The Soviets Could Not Have Won Without Lend-Lease

Another myth has it that the Soviets could not have survived or won WWII without massive American Lend-Lease. Lend-Lease clearly helped, and Soviet successes in the second half of the war would not have been as dramatic without the hundreds of thousands of American jeeps and trucks that improved logistics and allowed for deep advances. And American airplanes were greatly appreciated – the Soviets’ second-highest scoring fighter ace of the war downed most of his kills while flying an American P-39 Airacobra.

However, the bulk of Lend-Lease did not arrive until 1944-1945, by which point the Soviets were already nearing victory. Indeed, meaningful amounts of Lend-Lease did not begin arriving until late 1943, by which point the Soviets had already halted the German advance and gone on the counteroffensive, rolling back German gains and beginning the relentless march westward that ended in Berlin and Central Europe.

By the time the bulk of Lend-Lease arrived, the Soviets already had significant accomplishments under their belts and were well on the way to winning the war, including halting the Germans at the Battle of Moscow in 1941; major victories at Stalingrad and Kursk in 1943; liberating the Ukraine and reaching Poland in the winter of 1943-1944, and shattering Army Group Center in Operation Bagration in 1944.

It all comes down to when the Lend-Lease equipment was delivered. US commitments and promises of Lend-Lease were made early, beginning in 1941. But a variety of factors caused significant time to elapse before the US could make good on those commitments, starting with the time needed for American factories to transition from peacetime production of civilian goods to a war footing. Moreover, America had her own rapidly expanding military – 16 million men were put in uniform during the war – to arm and equip, which was often a higher priority than Lend-Lease.

Additionally, deliveries, especially during the war’s first year, were further delayed by a perception that the USSR might collapse at any moment, so Lend-Lease equipment could simply end up as German war booty. Because of such fears, on more than one occasion during the Soviets’ darkest hours in 1941-1942, ships loaded with Lend-Lease destined for the USSR were either offloaded and the equipment redistributed to the US military, or the ships were diverted to Britain and the equipment given to the British instead.
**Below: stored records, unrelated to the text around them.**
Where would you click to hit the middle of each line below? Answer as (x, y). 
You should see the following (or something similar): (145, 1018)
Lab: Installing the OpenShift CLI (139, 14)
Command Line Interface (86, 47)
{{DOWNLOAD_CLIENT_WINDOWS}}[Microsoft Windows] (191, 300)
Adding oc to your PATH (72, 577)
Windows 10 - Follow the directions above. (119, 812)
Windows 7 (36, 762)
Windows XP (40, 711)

Even when the goods were ready and fears of Soviet collapse had receded, it took years to establish reliable routes. Deliveries were initially routed across the Arctic Ocean to Murmansk, but it was a hazardous passage in which many convoys were decimated by German planes and submarines operating from Norway. The quantities delivered were more symbolic than meaningful, and were of use only in the peripheral Arctic fronts facing Finland.

Another more meaningful was through Iran, which the Allies occupied precisely for that purpose, but the road and rail infrastructure necessary for the delivery of significant aid was not completed until the second half of 1943. Aid through this route went mainly to the Soviets’ southern fronts, which were more important than the northern ones supplied through Murmansk, but were not the main front.
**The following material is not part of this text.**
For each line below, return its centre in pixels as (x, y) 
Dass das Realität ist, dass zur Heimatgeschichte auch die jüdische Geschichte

The main supply route, through which Lend-Lease finally gushed like a torrent, was through Vladivostok and thence across the Trans-Siberian railway to the central fronts and the Soviets’ main war effort. However, that was the most difficult route that took the longest time to establish, requiring not only significant work on the Soviet end, but the creation of an entire road and rail network from scratch, across Alaska and Western Canada, to handle the massive mountains of aid.

12 World War II Myths That Still Persist Today
Raising the Red Banner over the Reichstag. Wikimedia

The Red Army Won Only by Weight of Numbers

A myth developed during and after the war, propagated by German generals whose memoirs explained their defeat by claiming that their professional and technical superiority were undone by the Soviets swamping them with numbers. Running counter to that perception, before the war was even a year old, is the often ignored Battle of Moscow in 1941 – history’s biggest battle when measured by number of participants. During most of that battle, the Germans outnumbered the Soviets by 2 million men to 1.4 million, yet the Soviets not only halted their foes but went on the counterattack and pushed the Germans back 100 miles.
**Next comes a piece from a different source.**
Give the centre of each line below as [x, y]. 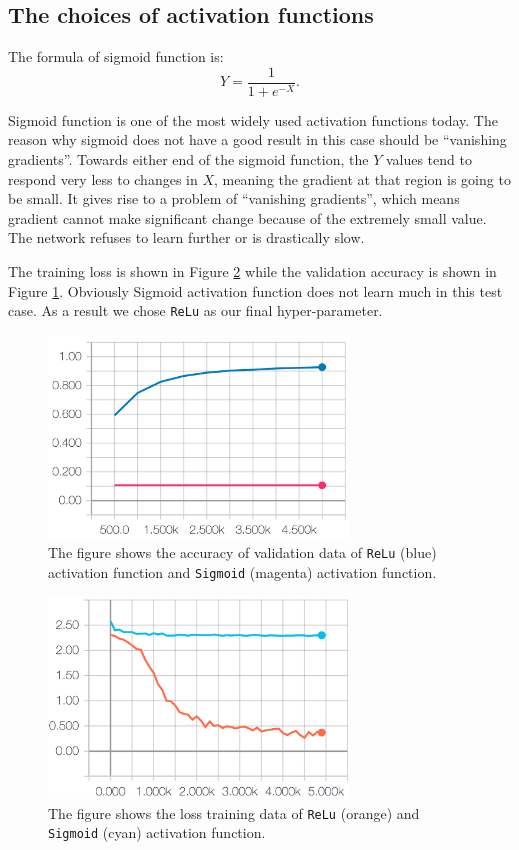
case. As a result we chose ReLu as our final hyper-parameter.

During the war’s first year, Soviet performance, with some exceptions, was marked by incompetence and poor leadership. However, the Germans and bitter experience were good teachers, and by late 1942 Soviet commanders had become quite proficient. Indeed, many of the Soviets’ greatest victories resulted not from superior numbers, but from superior Soviet generalship. Examples include Operation Uranus in November 1942, which caught the Germans by surprise and culminated in the surrender of a German army at Stalingrad, and Operation Bagration in June 1944, which completely wrong-footed the Germans, shattered an entire army group (Center), and cost the Wehrmacht upwards of 500,000 casualties.

During the first year of the war, particularly after the huge losses of Operation Barbarossa, the Germans frequently outnumbered the Soviets on the Eastern Front. The Soviets eventually gained a numerical superiority and steadily widened the gap, but numerical superiority was not something they enjoyed throughout the entire conflict, and they did manage to hold on when they were outnumbered. By the war’s late stages, the Soviets achieved significant numerical superiority during offensive operations, but it was not because of unlimited manpower, but because Soviet commanders had grown adept at concentration of force, and because the necessary logistics had improved significantly.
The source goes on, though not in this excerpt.